*** Block opens ***

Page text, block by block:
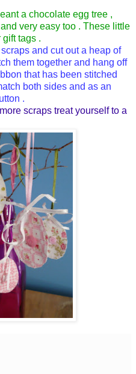
a chocolate egg tree ,
very easy too . These little
tags .
and cut out a heap of
them together and hang off
that has been stitched
both sides and as an
.
scraps treat yourself to a
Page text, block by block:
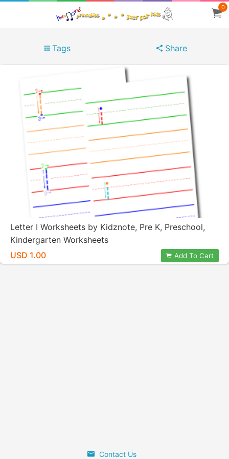
0
Tags Share
Letter I Worksheets by Kidznote, Pre K, Preschool,
Kindergarten Worksheets
USD 1.00
Add To Cart
Contact Us
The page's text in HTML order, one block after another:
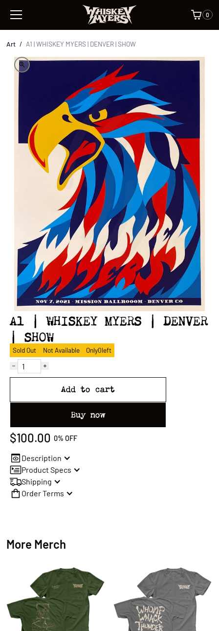
0
Art / A1 | WHISKEY MYERS | DENVER | SHOW
A1 | WHISKEY MYERS | DENVER
| SHOW
Sold Out Not Available Only0left
Add to cart
Buy now
$100.00 0% OFF
Description
Product Specs
Shipping
Order Terms
More Merch
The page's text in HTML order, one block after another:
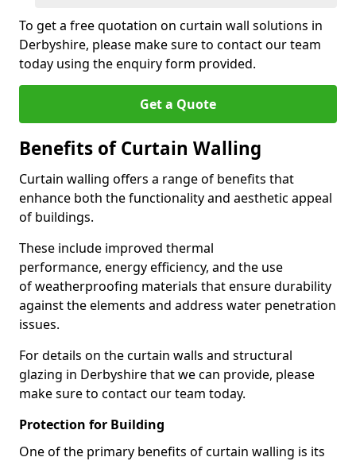
To get a free quotation on curtain wall solutions in
Derbyshire, please make sure to contact our team
today using the enquiry form provided.
Get a Quote
Benefits of Curtain Walling
Curtain walling offers a range of benefits that
enhance both the functionality and aesthetic appeal
of buildings.
These include improved thermal
performance, energy efficiency, and the use
of weatherproofing materials that ensure durability
against the elements and address water penetration
issues.
For details on the curtain walls and structural
glazing in Derbyshire that we can provide, please
make sure to contact our team today.
Protection for Building
One of the primary benefits of curtain walling is its
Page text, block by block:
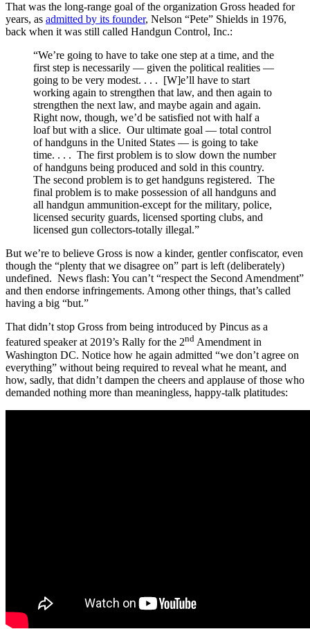
That was the long-range goal of the organization Gross headed for
years, as admitted by its founder, Nelson “Pete” Shields in 1976,
back when it was still called Handgun Control, Inc.:
“We’re going to have to take one step at a time, and the
first step is necessarily — given the political realities —
going to be very modest. . . . [W]e’ll have to start
working again to strengthen that law, and then again to
strengthen the next law, and maybe again and again.
Right now, though, we’d be satisfied not with half a
loaf but with a slice. Our ultimate goal — total control
of handguns in the United States — is going to take
time. . . . The first problem is to slow down the number
of handguns being produced and sold in this country.
The second problem is to get handguns registered. The
final problem is to make possession of all handguns and
all handgun ammunition-except for the military, police,
licensed security guards, licensed sporting clubs, and
licensed gun collectors-totally illegal.”
But we’re to believe Gross is now a kinder, gentler confiscator, even
though the “plenty that we disagree on” part is left (deliberately)
undefined. News flash: You can’t “respect the Second Amendment”
and then endorse infringements. Among other things, that’s called
having a big “but.”
That didn’t stop Gross from being introduced by Pincus as a
featured speaker at 2019’s Rally for the 2nd Amendment in
Washington DC. Notice how he again admitted “we don’t agree on
everything” without being required to reveal what he meant, and
how, sadly, that didn’t dampen the cheers and applause of those who
demanded nothing more than meaningless, happy-talk platitudes:
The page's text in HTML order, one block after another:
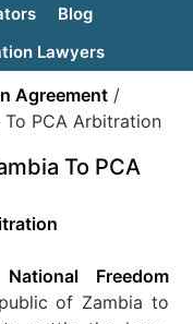
Blog
Lawyers
Agreement /
To PCA Arbitration
To PCA
Freedom
of Zambia to
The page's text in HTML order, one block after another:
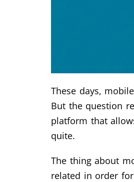
These days,
But the question
platform that
quite.
The thing about
related in order
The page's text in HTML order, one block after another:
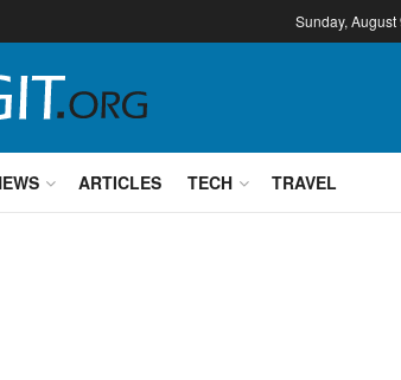
Sunday, August
ARTICLES TECH TRAVEL
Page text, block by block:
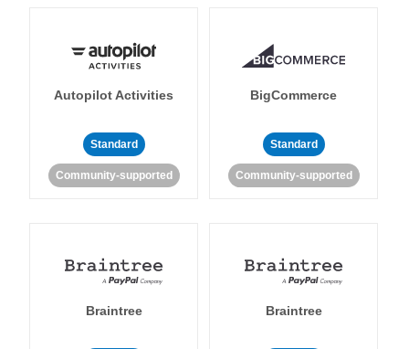
Autopilot Activities
Standard
Community-supported
BigCommerce
Standard
Community-supported
Braintree Braintree

*** Block closes ***

*What you need to do*
All the records need to be printed again exactly as written, though without their pictures.

*The completed task*
Page text, block by block:
a chocolate egg tree ,
very easy too . These little
tags .
and cut out a heap of
them together and hang off
that has been stitched
both sides and as an
.
scraps treat yourself to a
Page text, block by block:
0
Tags Share
Letter I Worksheets by Kidznote, Pre K, Preschool,
Kindergarten Worksheets
USD 1.00
Add To Cart
Contact Us
The page's text in HTML order, one block after another:
0
Art / A1 | WHISKEY MYERS | DENVER | SHOW
A1 | WHISKEY MYERS | DENVER
| SHOW
Sold Out Not Available Only0left
Add to cart
Buy now
$100.00 0% OFF
Description
Product Specs
Shipping
Order Terms
More Merch
The page's text in HTML order, one block after another:
To get a free quotation on curtain wall solutions in
Derbyshire, please make sure to contact our team
today using the enquiry form provided.
Get a Quote
Benefits of Curtain Walling
Curtain walling offers a range of benefits that
enhance both the functionality and aesthetic appeal
of buildings.
These include improved thermal
performance, energy efficiency, and the use
of weatherproofing materials that ensure durability
against the elements and address water penetration
issues.
For details on the curtain walls and structural
glazing in Derbyshire that we can provide, please
make sure to contact our team today.
Protection for Building
One of the primary benefits of curtain walling is its
Page text, block by block:
That was the long-range goal of the organization Gross headed for
years, as admitted by its founder, Nelson “Pete” Shields in 1976,
back when it was still called Handgun Control, Inc.:
“We’re going to have to take one step at a time, and the
first step is necessarily — given the political realities —
going to be very modest. . . . [W]e’ll have to start
working again to strengthen that law, and then again to
strengthen the next law, and maybe again and again.
Right now, though, we’d be satisfied not with half a
loaf but with a slice. Our ultimate goal — total control
of handguns in the United States — is going to take
time. . . . The first problem is to slow down the number
of handguns being produced and sold in this country.
The second problem is to get handguns registered. The
final problem is to make possession of all handguns and
all handgun ammunition-except for the military, police,
licensed security guards, licensed sporting clubs, and
licensed gun collectors-totally illegal.”
But we’re to believe Gross is now a kinder, gentler confiscator, even
though the “plenty that we disagree on” part is left (deliberately)
undefined. News flash: You can’t “respect the Second Amendment”
and then endorse infringements. Among other things, that’s called
having a big “but.”
That didn’t stop Gross from being introduced by Pincus as a
featured speaker at 2019’s Rally for the 2nd Amendment in
Washington DC. Notice how he again admitted “we don’t agree on
everything” without being required to reveal what he meant, and
how, sadly, that didn’t dampen the cheers and applause of those who
demanded nothing more than meaningless, happy-talk platitudes:
The page's text in HTML order, one block after another:
Blog
Lawyers
Agreement /
To PCA Arbitration
To PCA
Freedom
of Zambia to
The page's text in HTML order, one block after another:
These days,
But the question
platform that
quite.
The thing about
related in order
The page's text in HTML order, one block after another:
Sunday, August
ARTICLES TECH TRAVEL
Page text, block by block:
Autopilot Activities
Standard
Community-supported
BigCommerce
Standard
Community-supported
Braintree Braintree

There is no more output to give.